Task statement: Tell me how many lines of the entries below include the string "data", and give only the number.

★ ★ ★

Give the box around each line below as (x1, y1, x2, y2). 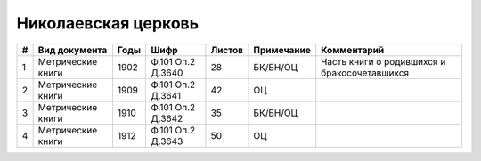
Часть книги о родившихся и (321, 55, 446, 68)
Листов (210, 44, 244, 56)
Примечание (253, 44, 311, 56)
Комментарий (321, 44, 385, 56)
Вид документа (37, 44, 108, 56)
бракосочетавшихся (321, 67, 410, 79)
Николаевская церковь (16, 13, 200, 33)
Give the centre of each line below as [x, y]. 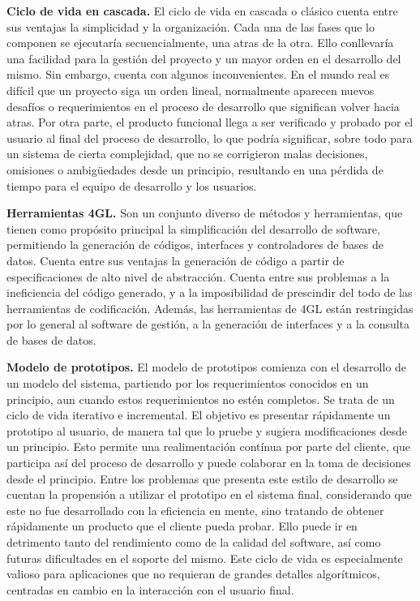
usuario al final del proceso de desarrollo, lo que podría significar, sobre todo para [210, 137]
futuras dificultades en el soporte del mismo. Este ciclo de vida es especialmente [205, 558]
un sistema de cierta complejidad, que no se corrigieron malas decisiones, [187, 154]
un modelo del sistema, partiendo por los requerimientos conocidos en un [188, 383]
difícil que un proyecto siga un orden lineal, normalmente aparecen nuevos [191, 90]
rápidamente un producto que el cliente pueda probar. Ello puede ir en [182, 526]
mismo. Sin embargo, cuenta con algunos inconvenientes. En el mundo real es [198, 74]
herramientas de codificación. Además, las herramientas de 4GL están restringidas [210, 308]
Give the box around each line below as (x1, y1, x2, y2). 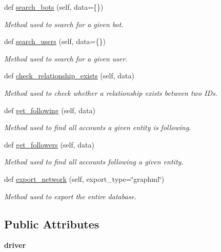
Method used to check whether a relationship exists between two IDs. (4, 87, 218, 98)
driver (4, 240, 26, 250)
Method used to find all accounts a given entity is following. (4, 122, 191, 133)
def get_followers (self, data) (4, 139, 94, 150)
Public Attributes (4, 216, 99, 232)
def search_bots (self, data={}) (4, 2, 104, 12)
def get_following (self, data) (4, 104, 95, 115)
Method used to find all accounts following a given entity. (4, 156, 184, 167)
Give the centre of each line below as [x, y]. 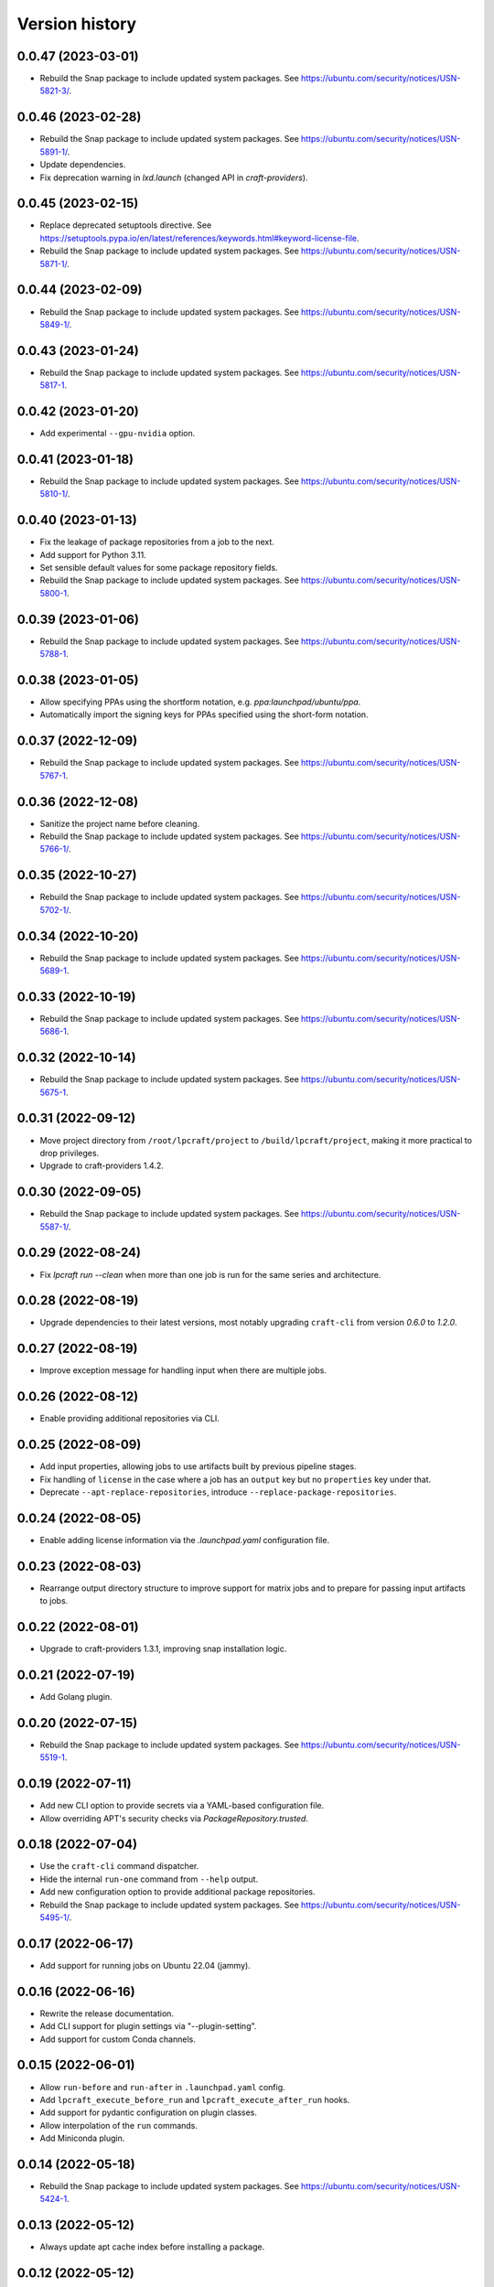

★ ★ ★

Answer to the exercise: 3